> **What you need to do**: Write out the line that contains "docker run –runtime=nvidia" and every line after it through the end of the entries, exactly as given and with no other lines.

——————————

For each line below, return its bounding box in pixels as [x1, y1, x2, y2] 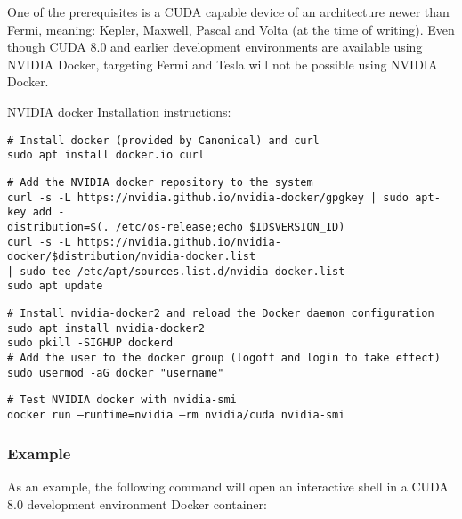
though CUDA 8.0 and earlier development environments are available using [7, 37, 423, 56]
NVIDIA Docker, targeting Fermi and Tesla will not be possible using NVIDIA [7, 54, 438, 73]
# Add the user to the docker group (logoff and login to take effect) [7, 352, 441, 365]
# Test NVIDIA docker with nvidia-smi [7, 393, 237, 407]
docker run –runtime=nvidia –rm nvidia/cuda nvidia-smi [7, 409, 345, 422]
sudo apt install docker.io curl [7, 149, 205, 162]
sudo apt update [7, 280, 103, 293]
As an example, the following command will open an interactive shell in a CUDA [7, 476, 449, 495]

——————————

> **Answer for this exercise**:
docker run –runtime=nvidia –rm nvidia/cuda nvidia-smi [7, 409, 345, 422]
sudo apt install docker.io curl [7, 149, 205, 162]
sudo apt update [7, 280, 103, 293]
As an example, the following command will open an interactive shell in a CUDA [7, 476, 449, 495]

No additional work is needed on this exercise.